THAI TALK
Thaksin's exit: a question of when, not if

First, he said he would never step down from the premiership. 'I will consider that in my next reincarnation,' Thaksin told the growing number of people screaming, 'Thaksin, get out!'
Then, he underwent a subtle shift with his ironclad statement, “I will die in office.” The tone might still be unyielding, but there was a clear concession that death, albeit in the political sense, might not be all that remote. The deadline, too, might be much closer than he had thought only a few days earlier.
Not long after that soft back-pedalling, Thaksin made yet another little-noticed retreat, and few political commentators picked up on the nuance. But it was clear that the tough-talking, never-say-die leader was feeling the growing pressure for him to quit. Thaksin began to realise that his political mortality was staring him in the face. He tried to strike a new bargain. The tone remained uncompromising, but it was clear that he was in the throes of the biggest crisis in his political life.

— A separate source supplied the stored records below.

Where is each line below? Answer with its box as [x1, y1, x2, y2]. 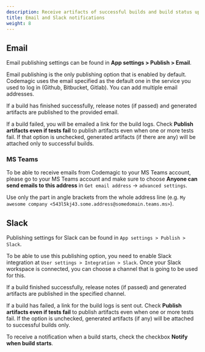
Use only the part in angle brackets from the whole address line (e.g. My [6, 193, 186, 201]
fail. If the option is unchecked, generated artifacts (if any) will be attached [6, 315, 194, 322]
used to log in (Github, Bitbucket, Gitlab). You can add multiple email [6, 84, 178, 92]
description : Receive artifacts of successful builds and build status [6, 9, 192, 15]
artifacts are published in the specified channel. [6, 290, 126, 298]
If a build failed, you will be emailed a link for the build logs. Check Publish [6, 120, 194, 128]
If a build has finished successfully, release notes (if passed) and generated [6, 102, 197, 110]
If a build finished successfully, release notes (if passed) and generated [6, 284, 187, 291]
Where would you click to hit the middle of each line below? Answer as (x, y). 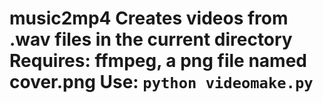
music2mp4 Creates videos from (149, 18)
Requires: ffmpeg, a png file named (158, 61)
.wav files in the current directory (151, 39)
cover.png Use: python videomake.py (161, 82)
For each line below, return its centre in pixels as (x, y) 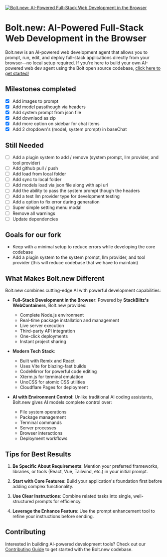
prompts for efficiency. (58, 502)
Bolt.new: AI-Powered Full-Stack (75, 28)
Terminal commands (41, 423)
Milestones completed (41, 89)
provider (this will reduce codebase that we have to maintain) (75, 263)
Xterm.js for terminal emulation (52, 377)
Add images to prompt (35, 101)
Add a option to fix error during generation (56, 202)
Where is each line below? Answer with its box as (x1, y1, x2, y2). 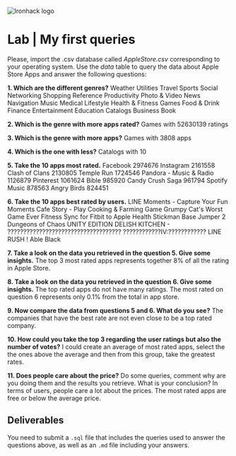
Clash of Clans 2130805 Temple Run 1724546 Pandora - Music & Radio (7, 169, 214, 177)
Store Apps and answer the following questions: (7, 69, 147, 78)
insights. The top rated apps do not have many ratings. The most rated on (7, 285, 224, 293)
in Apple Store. (7, 263, 51, 272)
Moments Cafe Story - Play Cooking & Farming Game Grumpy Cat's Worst (7, 205, 223, 213)
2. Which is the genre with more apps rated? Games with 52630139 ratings (7, 120, 228, 128)
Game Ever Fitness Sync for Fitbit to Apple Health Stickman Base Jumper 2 (7, 212, 226, 221)
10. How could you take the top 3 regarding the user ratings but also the (7, 335, 221, 343)
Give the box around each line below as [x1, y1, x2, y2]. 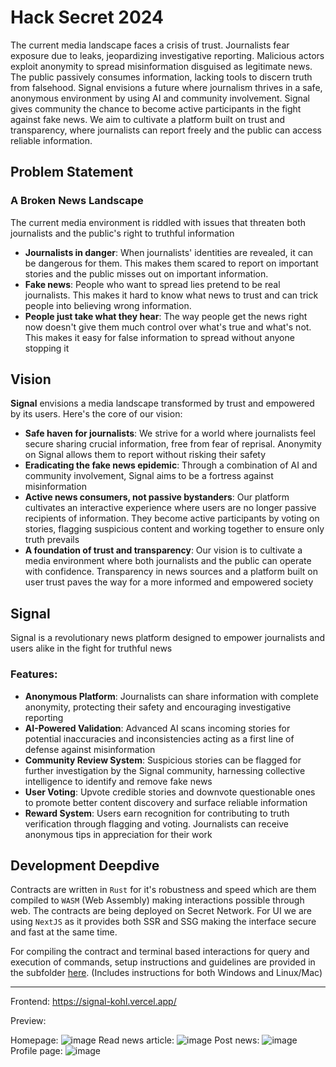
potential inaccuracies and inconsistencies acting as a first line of [24, 732, 295, 745]
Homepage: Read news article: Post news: [10, 1034, 260, 1046]
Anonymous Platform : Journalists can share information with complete [24, 690, 319, 702]
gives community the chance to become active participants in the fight [10, 102, 302, 115]
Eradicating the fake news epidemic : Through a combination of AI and [24, 459, 318, 471]
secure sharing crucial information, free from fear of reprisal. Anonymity [24, 438, 322, 450]
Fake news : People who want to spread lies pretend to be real [24, 278, 281, 290]
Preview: [10, 1015, 47, 1027]
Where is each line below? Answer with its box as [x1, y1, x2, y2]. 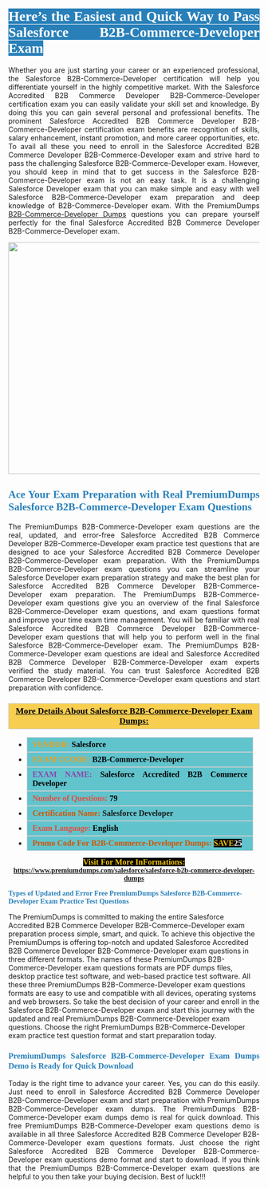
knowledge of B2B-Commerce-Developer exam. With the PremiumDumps [8, 200, 260, 211]
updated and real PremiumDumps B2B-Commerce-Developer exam [8, 1014, 230, 1024]
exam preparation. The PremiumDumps [49, 589, 197, 599]
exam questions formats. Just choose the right [86, 1138, 260, 1148]
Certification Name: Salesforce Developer [32, 809, 174, 818]
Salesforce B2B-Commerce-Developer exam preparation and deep [8, 192, 260, 202]
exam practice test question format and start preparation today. [8, 1031, 217, 1041]
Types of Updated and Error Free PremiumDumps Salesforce [8, 889, 191, 898]
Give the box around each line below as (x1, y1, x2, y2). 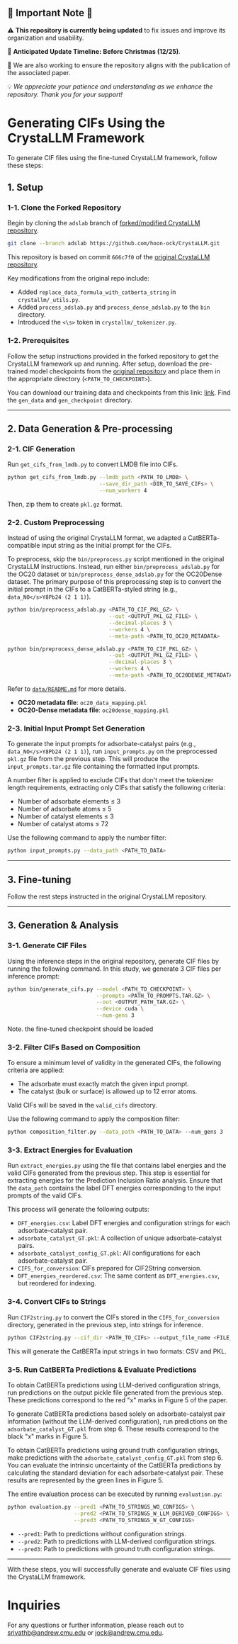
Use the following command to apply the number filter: (7, 833, 166, 842)
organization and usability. (7, 33, 84, 42)
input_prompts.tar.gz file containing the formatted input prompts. (7, 762, 200, 771)
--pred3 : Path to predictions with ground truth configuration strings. (17, 1544, 215, 1553)
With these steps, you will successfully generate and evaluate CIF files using (7, 1565, 231, 1573)
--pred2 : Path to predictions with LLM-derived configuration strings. (17, 1537, 217, 1546)
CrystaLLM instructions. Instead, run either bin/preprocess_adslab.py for (7, 563, 220, 571)
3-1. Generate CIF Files (7, 940, 87, 950)
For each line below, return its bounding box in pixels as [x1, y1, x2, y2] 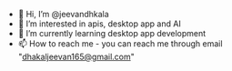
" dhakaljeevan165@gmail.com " [17, 51, 135, 62]
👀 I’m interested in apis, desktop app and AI [17, 18, 182, 29]
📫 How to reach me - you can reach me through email [17, 38, 223, 49]
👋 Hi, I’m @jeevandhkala [17, 9, 109, 19]
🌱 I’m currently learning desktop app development [17, 28, 207, 38]
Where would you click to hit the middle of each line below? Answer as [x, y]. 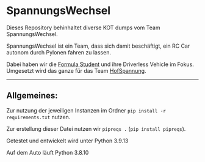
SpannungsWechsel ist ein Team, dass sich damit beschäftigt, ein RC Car [98, 46]
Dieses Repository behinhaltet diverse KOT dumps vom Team [83, 28]
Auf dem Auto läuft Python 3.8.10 [48, 152]
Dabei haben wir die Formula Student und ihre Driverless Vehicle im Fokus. [100, 64]
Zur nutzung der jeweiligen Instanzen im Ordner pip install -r [86, 110]
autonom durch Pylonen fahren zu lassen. [59, 52]
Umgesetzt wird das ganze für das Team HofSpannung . [76, 70]
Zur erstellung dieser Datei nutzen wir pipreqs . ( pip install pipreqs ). [96, 128]
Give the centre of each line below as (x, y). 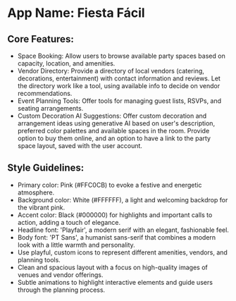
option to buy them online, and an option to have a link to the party (114, 138)
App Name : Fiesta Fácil (76, 13)
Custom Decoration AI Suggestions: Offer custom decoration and (112, 116)
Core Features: (41, 39)
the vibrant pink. (41, 207)
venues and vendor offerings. (60, 275)
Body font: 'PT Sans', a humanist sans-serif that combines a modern (117, 237)
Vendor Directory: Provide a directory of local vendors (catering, (111, 71)
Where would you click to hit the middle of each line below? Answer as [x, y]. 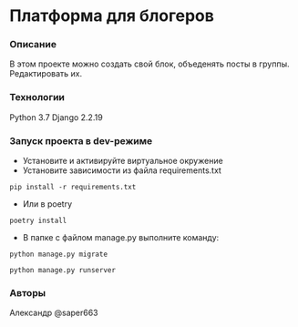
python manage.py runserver [63, 271]
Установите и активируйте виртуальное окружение [123, 161]
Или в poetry [47, 204]
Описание [33, 45]
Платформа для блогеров [112, 16]
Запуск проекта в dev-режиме [81, 140]
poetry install [38, 221]
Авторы [28, 293]
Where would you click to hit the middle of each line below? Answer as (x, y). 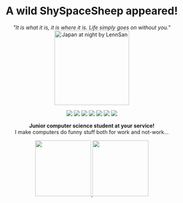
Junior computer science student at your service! (92, 126)
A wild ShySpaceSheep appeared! (92, 11)
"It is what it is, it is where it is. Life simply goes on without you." (92, 27)
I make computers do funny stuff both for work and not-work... (92, 132)
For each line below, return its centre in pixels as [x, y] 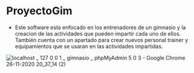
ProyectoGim [40, 11]
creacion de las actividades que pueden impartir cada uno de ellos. [98, 33]
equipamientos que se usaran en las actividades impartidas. [89, 46]
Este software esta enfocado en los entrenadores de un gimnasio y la [100, 27]
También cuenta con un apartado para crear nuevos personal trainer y [101, 40]
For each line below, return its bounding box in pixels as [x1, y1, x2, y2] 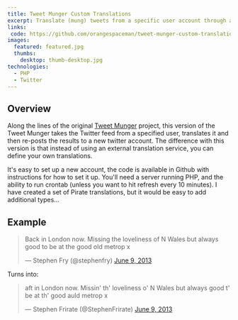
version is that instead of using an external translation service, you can [7, 144, 214, 153]
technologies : [7, 63, 50, 70]
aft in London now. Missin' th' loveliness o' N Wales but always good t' [24, 284, 230, 292]
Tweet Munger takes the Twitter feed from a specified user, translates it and [7, 129, 229, 138]
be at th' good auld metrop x [24, 292, 108, 299]
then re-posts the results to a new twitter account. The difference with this [7, 136, 225, 145]
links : [7, 23, 27, 31]
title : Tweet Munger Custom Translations [7, 10, 132, 18]
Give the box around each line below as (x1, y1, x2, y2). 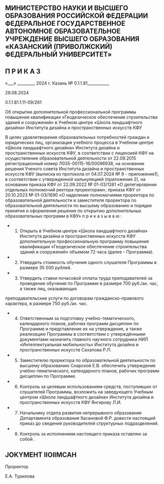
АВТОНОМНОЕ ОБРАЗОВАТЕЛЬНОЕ (5, 27, 121, 36)
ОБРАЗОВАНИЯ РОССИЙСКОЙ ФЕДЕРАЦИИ (5, 12, 148, 20)
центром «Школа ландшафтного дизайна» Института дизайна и (19, 394, 154, 400)
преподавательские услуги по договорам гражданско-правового (5, 295, 144, 301)
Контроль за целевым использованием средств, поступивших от (19, 384, 158, 390)
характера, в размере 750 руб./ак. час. (5, 301, 88, 307)
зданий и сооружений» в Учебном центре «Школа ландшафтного (5, 120, 143, 126)
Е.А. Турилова (5, 473, 35, 479)
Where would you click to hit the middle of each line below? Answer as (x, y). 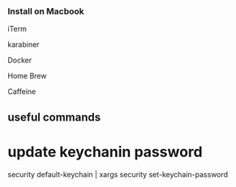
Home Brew (27, 76)
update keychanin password (105, 152)
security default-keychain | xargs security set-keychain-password (118, 174)
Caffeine (22, 91)
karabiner (24, 45)
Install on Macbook (46, 11)
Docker (20, 60)
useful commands (54, 117)
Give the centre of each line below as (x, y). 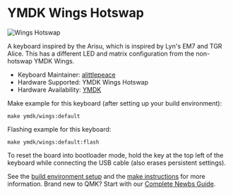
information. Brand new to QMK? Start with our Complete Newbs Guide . (112, 184)
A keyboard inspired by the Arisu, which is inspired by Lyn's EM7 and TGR (115, 46)
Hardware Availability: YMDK (59, 89)
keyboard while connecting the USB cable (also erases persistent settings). (117, 163)
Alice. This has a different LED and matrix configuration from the (101, 54)
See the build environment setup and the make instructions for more (107, 176)
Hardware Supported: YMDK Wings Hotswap (83, 82)
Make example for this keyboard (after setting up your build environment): (115, 103)
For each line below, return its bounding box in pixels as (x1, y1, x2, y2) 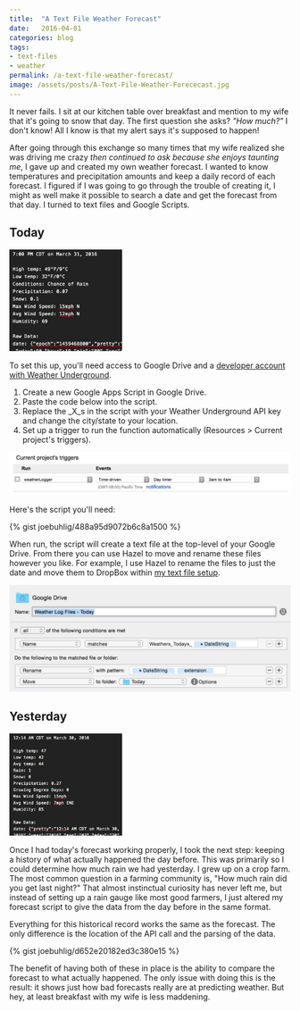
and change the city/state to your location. (21, 415, 179, 426)
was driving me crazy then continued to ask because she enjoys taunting (9, 152, 279, 163)
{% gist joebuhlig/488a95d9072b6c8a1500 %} (9, 522, 181, 532)
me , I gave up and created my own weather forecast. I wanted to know (9, 161, 269, 171)
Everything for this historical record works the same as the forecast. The (9, 918, 276, 929)
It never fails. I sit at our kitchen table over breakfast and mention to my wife (9, 105, 289, 116)
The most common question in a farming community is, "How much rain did (9, 873, 287, 883)
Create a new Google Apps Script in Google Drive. (21, 387, 207, 397)
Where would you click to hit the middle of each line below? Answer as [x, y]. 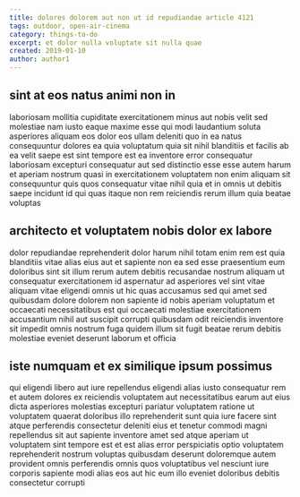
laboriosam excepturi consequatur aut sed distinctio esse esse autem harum [150, 164]
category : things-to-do [54, 34]
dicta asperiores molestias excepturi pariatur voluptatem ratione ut [132, 407]
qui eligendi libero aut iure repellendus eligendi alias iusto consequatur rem [148, 388]
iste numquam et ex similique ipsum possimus [141, 367]
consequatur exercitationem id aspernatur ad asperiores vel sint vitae [137, 281]
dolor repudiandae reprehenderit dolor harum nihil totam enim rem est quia [147, 253]
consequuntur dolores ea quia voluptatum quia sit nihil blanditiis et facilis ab [149, 145]
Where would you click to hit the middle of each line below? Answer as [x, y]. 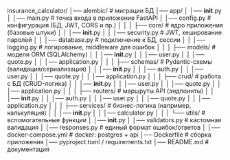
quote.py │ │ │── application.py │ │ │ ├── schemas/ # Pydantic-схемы [110, 61]
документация [28, 149]
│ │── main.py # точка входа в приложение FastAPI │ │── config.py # [109, 18]
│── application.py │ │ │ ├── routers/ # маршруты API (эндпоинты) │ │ [111, 91]
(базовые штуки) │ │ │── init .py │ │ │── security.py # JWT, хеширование [115, 32]
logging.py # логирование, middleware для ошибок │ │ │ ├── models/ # [112, 47]
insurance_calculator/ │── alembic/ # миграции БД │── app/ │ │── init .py [114, 11]
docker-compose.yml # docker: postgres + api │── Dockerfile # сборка [109, 135]
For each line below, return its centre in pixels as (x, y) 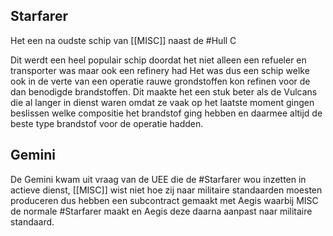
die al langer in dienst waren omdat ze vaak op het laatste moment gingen (162, 102)
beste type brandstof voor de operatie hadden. (107, 123)
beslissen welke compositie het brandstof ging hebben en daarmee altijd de (166, 113)
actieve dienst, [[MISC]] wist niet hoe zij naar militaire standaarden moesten (166, 190)
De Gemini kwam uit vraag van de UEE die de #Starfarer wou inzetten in (158, 179)
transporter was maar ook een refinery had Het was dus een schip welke (160, 70)
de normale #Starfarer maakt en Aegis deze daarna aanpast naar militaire (161, 211)
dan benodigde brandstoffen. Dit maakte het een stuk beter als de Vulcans (164, 91)
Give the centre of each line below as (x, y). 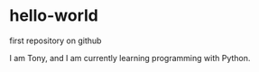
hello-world (54, 16)
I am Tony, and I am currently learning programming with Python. (130, 58)
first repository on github (55, 40)

Thaksin declared, “I won’t step down until I can find a successor who can run the country and the party.” Some observers might have jumped to the conclusion that that was a declaration of faith and intention from a supremely confident leader who was on the verge of getting a third four-year term as premier.
But I came away with a totally different interpretation. To me, that was the statement of a badly shaken prime minister who realises he is losing his grip on power and is desperately fighting for breathing room. Talking about a successor means he is preparing for his own departure. Hinting at a third term is just the unconscious self-consolation of a psychopath who isn’t quite sure he will still be in power in the next few weeks.
Thaksin has been so obsessed with his struggle for survival these past few weeks that he has lost touch with reality – and has bid farewell to his common sense. His only claim to legitimacy is his oft-repeated “19 million votes” in the last election – although a few polls this past week have suggested that the number could shrink to fewer than 9 million if an election were held today – while almost all of his other vital pillars of support have collapsed from underneath him like a house of cards.
Thaksin still lives under the illusion that he can choose his own successor. Before the scandal over his family’s sale of Shin Corp’s shares to Singapore’s Temasek Holdings last month, he might still have been arguably in possession of some semblance of legitimacy. But now, that claim has effectively evaporated. Whether he realises it or not, Thaksin no longer has the right to name his successor. The disillusioned and angry public won’t stop at calling for the ouster of Thaksin; the battle cry is for the removal of all vital traces of Thaksinomics and his “CEO-style politics”.
One tell-tale sign of being on the verge of giving up the fight if he could negotiate a way for him and his family to escape unscathed came during a closed-door session with his Thai Rak Thai members the other day. Thaksin was quoted as saying, “Even hardened criminals get their sentences commuted to half if they eventually own up to having committed the crime.” He stopped short of asking, “Could I demand the same treatment?” But it was clear what he was getting at.
As long as he stubbornly clings to the claim that 19 million voters remain on his side, Thaksin apparently still doesn’t realise the power people can have when they withdraw their consent.
His latest attempt to cool the rising political temperature against him is to convene a special joint session of Parliament to debate the ongoing political turmoil. That’s even worse than trying to lock the stable door after the horse has bolted. He has exhausted all legal arguments to defend his blatant series of conflicts of interest – so much so that his legitimacy, credibility and trustworthiness have all but vanished into thin air.
To make a bad situation even worse, Thaksin has let it be known through Deputy Premier Wissanu Krea-ngam, one of his few remaining lieutenants ready to defend him in public, that the joint parliamentary sitting will discuss only the roles of the Revenue Department, the Stock Exchange of Thailand and the Securities and Exchange Commission – not the really hot issue: the Shinawatra family’s dubious share deals and the complicated web of stock transactions, all the way from Shin headquarters in Bangkok to Singapore via the British Virgins Islands.
It’s like being cordially invited to attend a funeral, but upon arrival, the corpse has gone missing. A huge panel of doctors is still conducting the much-sought-after post-mortem; are you supposed to mourn or celebrate?